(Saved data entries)

*** Block opens ***

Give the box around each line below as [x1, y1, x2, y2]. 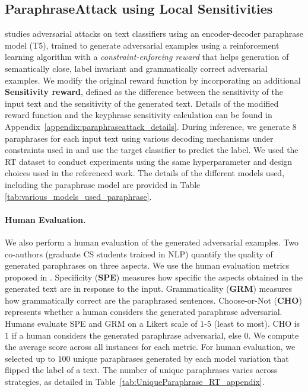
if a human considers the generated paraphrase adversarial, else [11, 329, 242, 341]
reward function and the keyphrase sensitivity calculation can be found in [5, 109, 272, 121]
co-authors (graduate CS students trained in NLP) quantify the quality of [5, 247, 273, 260]
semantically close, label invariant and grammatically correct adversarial [5, 62, 268, 74]
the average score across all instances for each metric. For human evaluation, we [5, 340, 296, 353]
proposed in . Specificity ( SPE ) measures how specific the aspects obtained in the [5, 270, 303, 283]
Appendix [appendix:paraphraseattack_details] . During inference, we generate [5, 120, 290, 132]
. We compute [248, 329, 299, 341]
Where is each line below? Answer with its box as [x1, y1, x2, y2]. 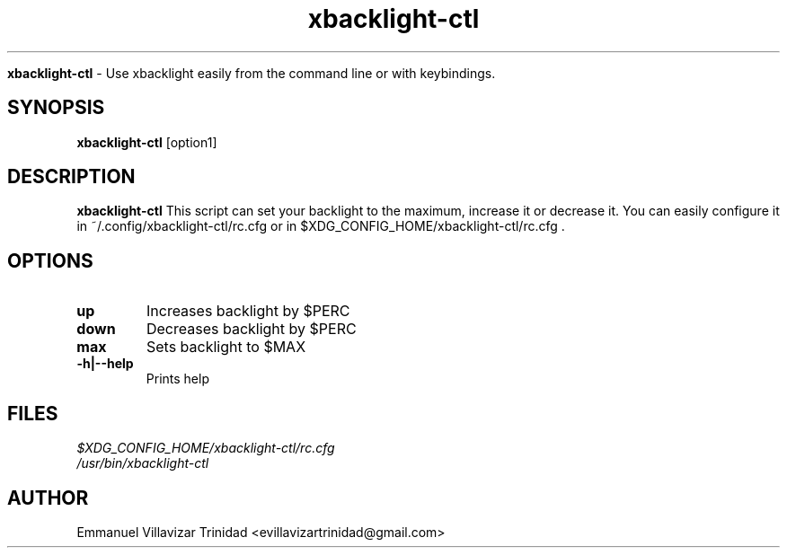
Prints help [146, 371, 209, 387]
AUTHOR [7, 486, 89, 509]
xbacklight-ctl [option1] [76, 134, 217, 150]
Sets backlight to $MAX [146, 338, 306, 357]
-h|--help [76, 356, 134, 372]
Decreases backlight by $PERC [146, 320, 357, 339]
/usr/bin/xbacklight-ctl [76, 455, 209, 471]
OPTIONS [7, 249, 93, 272]
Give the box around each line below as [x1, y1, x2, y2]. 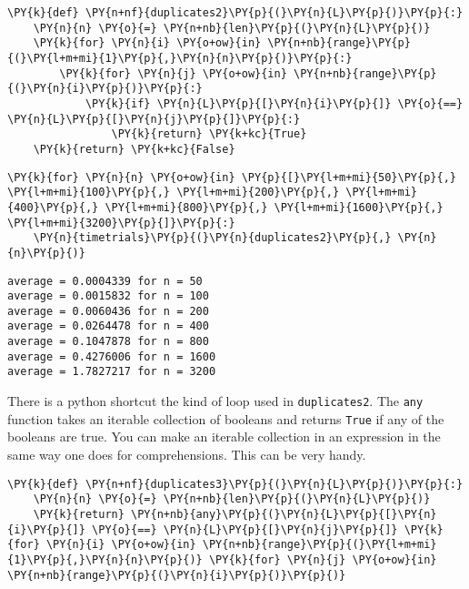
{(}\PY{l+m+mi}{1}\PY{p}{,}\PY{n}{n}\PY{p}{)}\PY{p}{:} [7, 51, 353, 65]
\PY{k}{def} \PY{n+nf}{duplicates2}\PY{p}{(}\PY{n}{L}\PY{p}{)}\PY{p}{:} [7, 6, 464, 19]
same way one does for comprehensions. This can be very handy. [7, 445, 366, 463]
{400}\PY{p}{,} [7, 200, 99, 214]
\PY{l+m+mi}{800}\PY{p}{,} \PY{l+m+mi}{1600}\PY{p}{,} [105, 200, 444, 214]
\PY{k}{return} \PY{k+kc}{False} [33, 142, 235, 156]
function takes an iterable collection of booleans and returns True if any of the [7, 409, 444, 428]
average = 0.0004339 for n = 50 [7, 274, 203, 288]

*** Block closes ***

__Activity__. Reproduce the lines above, exactly and exclusively, from the line containing "-h|--help [76, 356, 134, 372]" down to the last line, both included; pictures are not part of the copy.

__Output for this exercise__.
-h|--help [76, 356, 134, 372]
Decreases backlight by $PERC [146, 320, 357, 339]
/usr/bin/xbacklight-ctl [76, 455, 209, 471]
OPTIONS [7, 249, 93, 272]
Give the box around each line below as [x1, y1, x2, y2]. 
{(}\PY{l+m+mi}{1}\PY{p}{,}\PY{n}{n}\PY{p}{)}\PY{p}{:} [7, 51, 353, 65]
\PY{k}{def} \PY{n+nf}{duplicates2}\PY{p}{(}\PY{n}{L}\PY{p}{)}\PY{p}{:} [7, 6, 464, 19]
same way one does for comprehensions. This can be very handy. [7, 445, 366, 463]
{400}\PY{p}{,} [7, 200, 99, 214]
\PY{l+m+mi}{800}\PY{p}{,} \PY{l+m+mi}{1600}\PY{p}{,} [105, 200, 444, 214]
\PY{k}{return} \PY{k+kc}{False} [33, 142, 235, 156]
function takes an iterable collection of booleans and returns True if any of the [7, 409, 444, 428]
average = 0.0004339 for n = 50 [7, 274, 203, 288]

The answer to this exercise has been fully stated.